The Role of Optimization in Strategic Sourcing – The Optimization Sourcing Cycle

This series discusses the recent report from CAPS Research on the role of optimization in strategic sourcing. The primary goal is to highlight, clarify, and, in some cases, correct parts of the report that are important, confusing, or incorrect to insure that you have the best introduction to strategic sourcing decision optimization that one can have.

In this chapter, the optimization enhanced sourcing cycle is enhanced. The first issue is cycle time.
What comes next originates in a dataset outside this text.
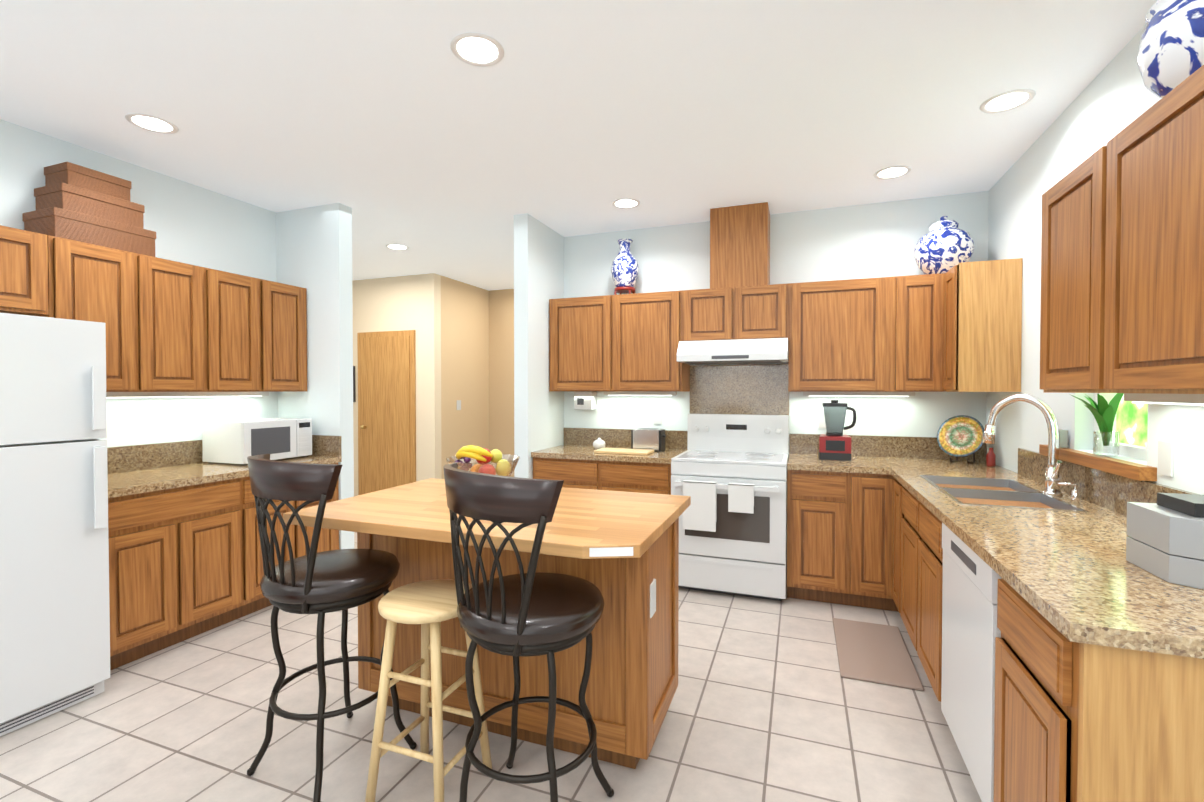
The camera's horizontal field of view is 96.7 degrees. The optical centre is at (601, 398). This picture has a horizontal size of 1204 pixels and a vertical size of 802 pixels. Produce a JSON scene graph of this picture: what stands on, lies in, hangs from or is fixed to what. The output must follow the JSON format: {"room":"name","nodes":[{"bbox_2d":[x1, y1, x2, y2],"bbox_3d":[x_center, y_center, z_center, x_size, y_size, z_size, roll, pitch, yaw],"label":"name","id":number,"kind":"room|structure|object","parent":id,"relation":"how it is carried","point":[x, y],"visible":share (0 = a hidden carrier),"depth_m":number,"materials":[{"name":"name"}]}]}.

According to the report “at one company, the time from first exposure to the optimization concept to completion of the first pilot run was one year … this is probably fairly typical“. While this is likely true at larger companies, it needs to be clarified that while it takes some companies a while to first buy into the concept and then acquire a solution, a good provider can take you through a pilot on a moderately sophisticated category in under 6 weeks.

The typical cycle times for each activity in the bid cycle given for the example company are worth noting:

  • one day to five months for internal customer engagement
  • one to five weeks for RFQ finalization
  • one day to four weeks to finalize bid submission screens for suppliers
  • one day to two weeks to permit bid revisions and close bidding
  • one to three days to clean bid data
  • one to two weeks for analysis and award recommendations

This says that cycles varied from two weeks and three days to over eight months, which demonstrates that simpler events will not take very long while you should plan for up to six months for very complicated events like rebidding all of your global freight lanes in a single project. (And yes, modern solutions are powerful enough to do just this. A customer of Trade Extensions recently conducted a self-service Billion Dollar event that consisted of 65,000 items, 60,000 transport destinations, and 400,000 bids from over 100 suppliers.)
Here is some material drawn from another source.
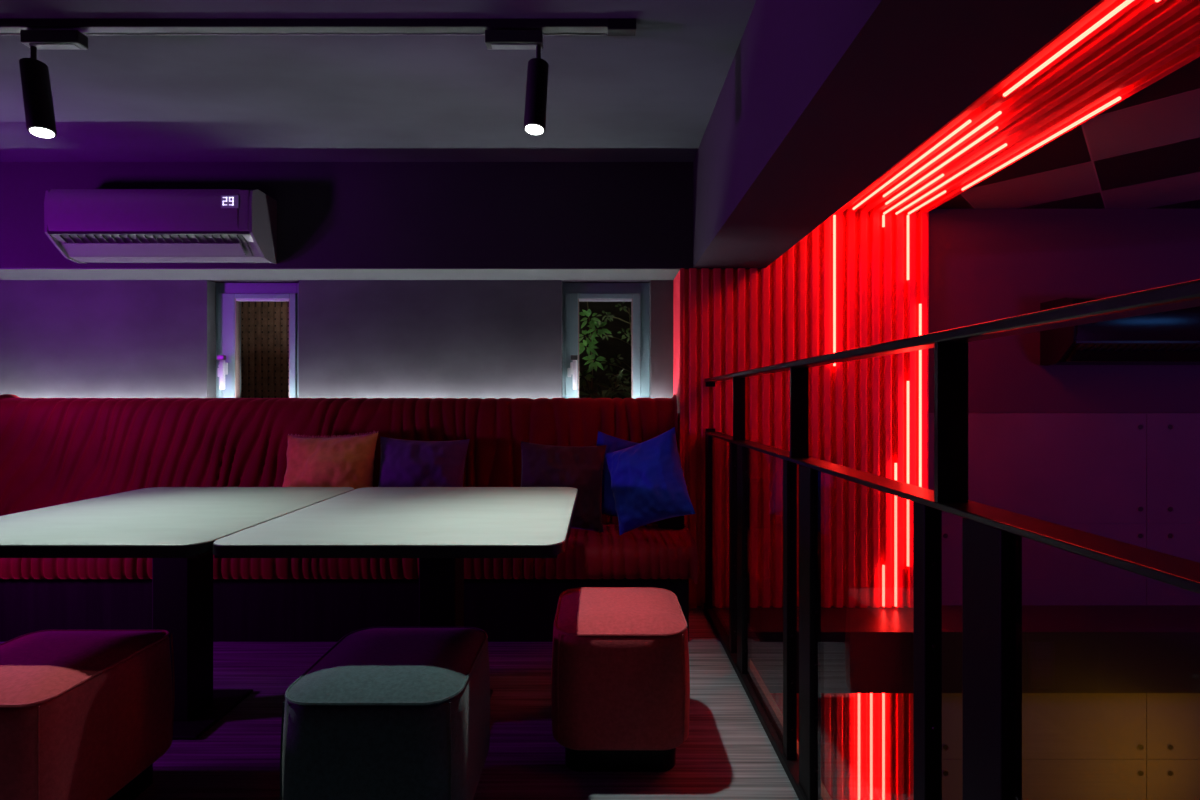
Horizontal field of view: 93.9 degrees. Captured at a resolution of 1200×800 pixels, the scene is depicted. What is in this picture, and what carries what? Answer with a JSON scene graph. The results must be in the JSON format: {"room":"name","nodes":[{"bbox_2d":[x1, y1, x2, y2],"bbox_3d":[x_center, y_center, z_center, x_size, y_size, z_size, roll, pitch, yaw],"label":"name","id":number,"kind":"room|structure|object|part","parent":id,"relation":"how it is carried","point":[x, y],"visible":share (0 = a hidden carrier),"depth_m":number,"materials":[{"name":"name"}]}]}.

Finally, as the report states, the total time to complete the sourcing process will be directly related to the number of scenarios tested and the number of rebidding cycles and solving the model with constraints can take from a few minutes for smaller, less complex buys to several hours for large, complex buys. Thus, the more scenarios you want to analyze, the longer it will take. However, you can still run through more scenarios in a day than a spreadsheet would allow you to do in a week, or a month, for more complex models. So while it can take a week or two to analyze all of the meaningful scenarios for a larger project, it’s a drop in the bucket compared to the analysis time if you were still using unmanageable spreadsheets.